All you need to know to get a job you want

All you need to know to get a job you want

Have you ever wanted to get a job in one of those big companies? Maybe you are aiming on some smaller startup instead. Anyway, getting a job as a developer is not about having the hard skills necessary to produce good and clean code. There is much more that comes to applying for a job and also getting it. In this post, you will find couple tips to increase your chances to become the rockstar developer in company you always wanted to work in.

Do the research

The first thing you should do, before taking any other steps, is thorough research on the company you want to work. When doing this research, your goal is not focus just on what you can gain, but how you can benefit the company. You should find as many areas you can be helpful at as possible and write them down. You can and should use this list later on to show the company why they should be interested in hiring you instead of anyone else.
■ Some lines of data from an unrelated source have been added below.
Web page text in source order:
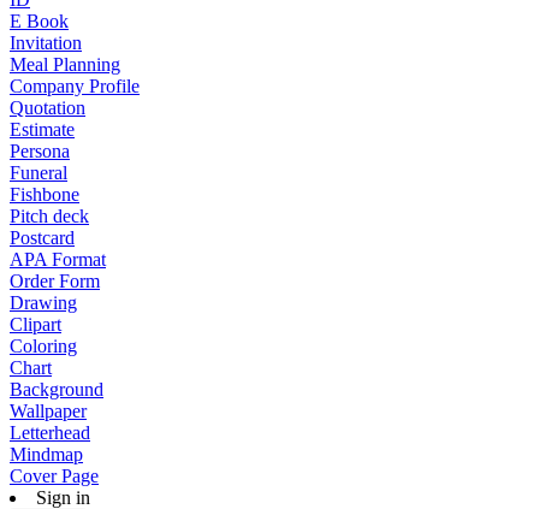
E Book
Invitation
Meal Planning
Company Profile
Quotation
Estimate
Persona
Funeral
Fishbone
Pitch deck
Postcard
APA Format
Order Form
Drawing
Clipart
Coloring
Chart
Background
Wallpaper
Letterhead
Mindmap
Cover Page
Sign in
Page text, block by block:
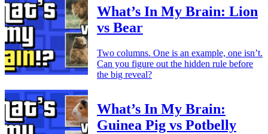
What’s In My Brain: Lion
vs Bear
Two columns. One is an example, one isn’t.
Can you figure out the hidden rule before
the big reveal?
What’s In My Brain:
Guinea Pig vs Potbelly
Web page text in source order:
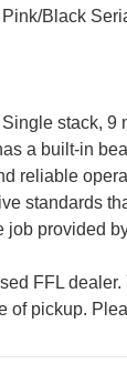
Black
stack,
a built-in
reliable
standards
provided
FFL
of pickup.
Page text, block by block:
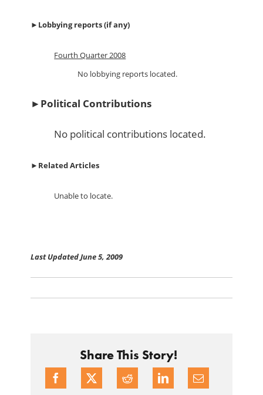
► Lobbying reports (if any)
Fourth Quarter 2008
No lobbying reports located.
► Political Contributions
No political contributions located.
► Related Articles
Unable to locate.
Last Updated June 5, 2009
Share This Story!
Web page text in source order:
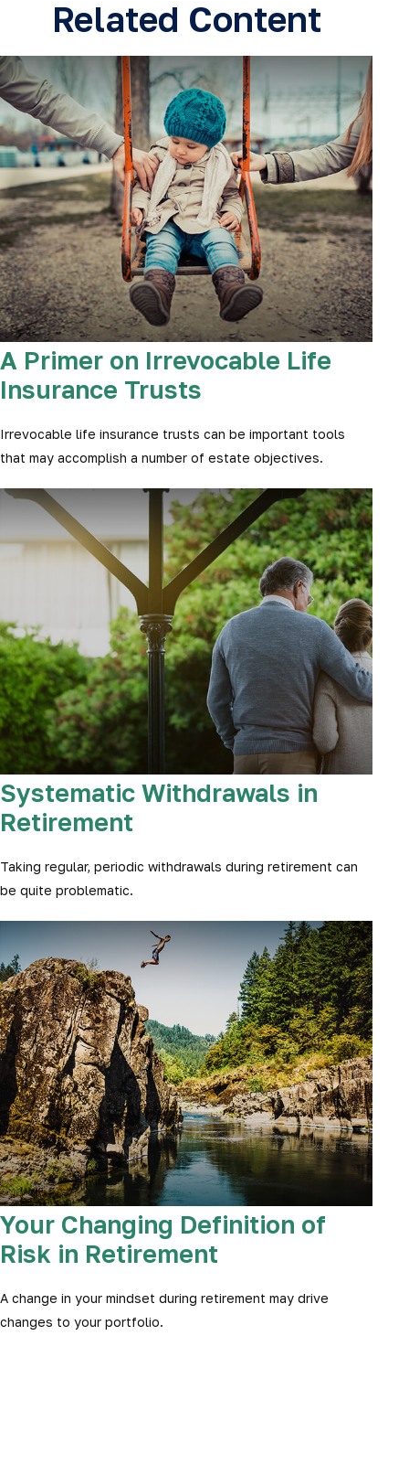
Related Content
A Primer on Irrevocable Life
Insurance Trusts
Irrevocable life insurance trusts can be important tools
that may accomplish a number of estate objectives.
Systematic Withdrawals in
Retirement
Taking regular, periodic withdrawals during retirement can
be quite problematic.
Your Changing Definition of
Risk in Retirement
A change in your mindset during retirement may drive
changes to your portfolio.
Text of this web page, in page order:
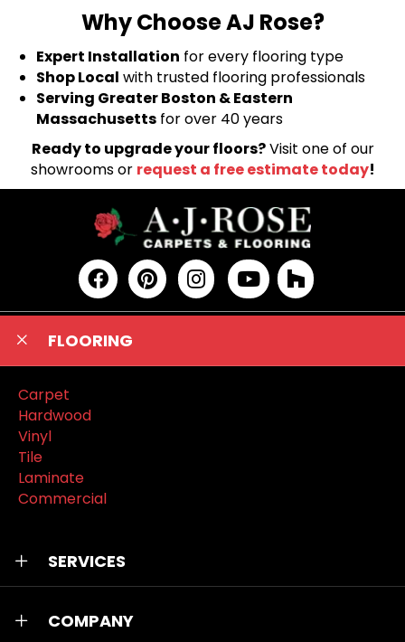
Why Choose AJ Rose?
Expert Installation for every flooring type
Shop Local with trusted flooring professionals
Serving Greater Boston & Eastern
Massachusetts for over 40 years
Ready to upgrade your floors?Visit one of our
showrooms or request a free estimate today!
FLOORING
Carpet
Hardwood
Vinyl
Tile
Laminate
Commercial
SERVICES
COMPANY
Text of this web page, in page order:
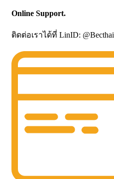
Online Support.
ติดต่อเราได้ที่ LinID: @Becthai
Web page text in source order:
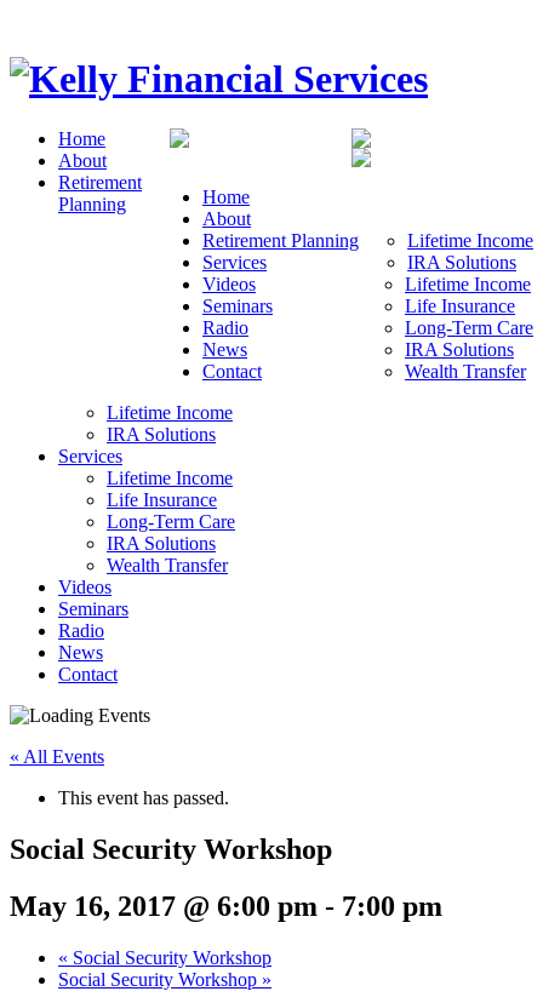
Home
About
Retirement Planning
Lifetime Income
IRA Solutions
Services
Lifetime Income
Life Insurance
Long-Term Care
IRA Solutions
Wealth Transfer
Videos
Seminars
Radio
News
Contact
Home
About
Retirement
Planning
Lifetime Income
IRA Solutions
Services
Lifetime Income
Life Insurance
Long-Term Care
IRA Solutions
Wealth Transfer
Videos
Seminars
Radio
News
Contact
« All Events
This event has passed.
Social Security Workshop
May 16, 2017 @ 6:00 pm - 7:00 pm
« Social Security Workshop
Social Security Workshop »
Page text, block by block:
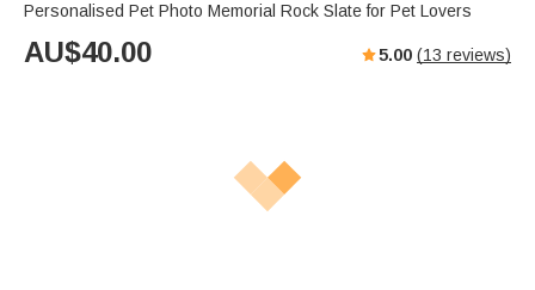
Personalised Pet Photo Memorial Rock Slate for Pet Lovers
AU$40.00 5.00 (13 reviews)
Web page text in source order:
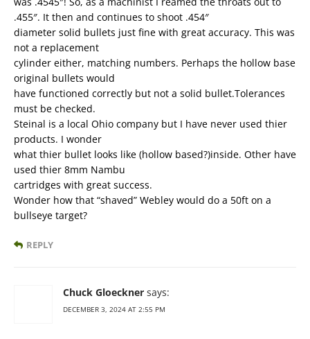
.455″. It then and continues to shoot .454″
diameter solid bullets just fine with great accuracy. This was
not a replacement
cylinder either, matching numbers. Perhaps the hollow base
original bullets would
have functioned correctly but not a solid bullet.Tolerances
must be checked.
Steinal is a local Ohio company but I have never used thier
products. I wonder
what thier bullet looks like (hollow based?)inside. Other have
used thier 8mm Nambu
cartridges with great success.
Wonder how that “shaved” Webley would do a 50ft on a
bullseye target?
REPLY
Chuck Gloeckner says:
DECEMBER 3, 2024 AT 2:55 PM
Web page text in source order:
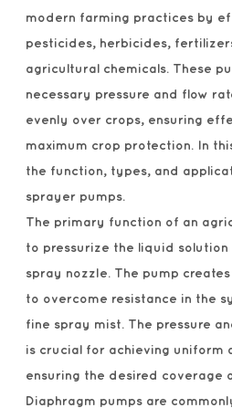
modern farming practices by
pesticides, herbicides,
agricultural chemicals. These
necessary pressure and flow
evenly over crops, ensuring
maximum crop protection. In
the function, types, and
sprayer pumps.
The primary function of an
to pressurize the liquid
spray nozzle. The pump
to overcome resistance in the
fine spray mist. The pressure
is crucial for achieving uniform
ensuring the desired coverage
Diaphragm pumps are

If you would do just one thing, it should be doing this research and proving your value. Think about it from perspective of the person interviewing you for that developer job position. She will have to talk with dozens of applicants trying to convince her about their skills and experiences. In other words, the same pitch on dozens of variations. This would annoy anyone. It will also cause the pitches and applicants blend together.

When doing the research, you should explore all areas related to the company, not just the ones about developer position. Learn about company’s history, mission, goals, current team members, practices, previous projects. Since you are applying for a developer position, make sure to also check out some of the code they created. Maybe they even have some public repository on GitHub or elsewhere. In case you are about to apply for a front-end developer position, take a look under the hood of their website.

Are there any errors or flaws that can be fixed? Address them during the interview as well. It will show that you did your research about the company and you really want to get that job. However, when talking about what can be fixed, don’t make yourself sound arrogant or like a jerk. Show you expertise, but stay humble and grounded. Remember, nobody likes smart-asses so don’t behave like one.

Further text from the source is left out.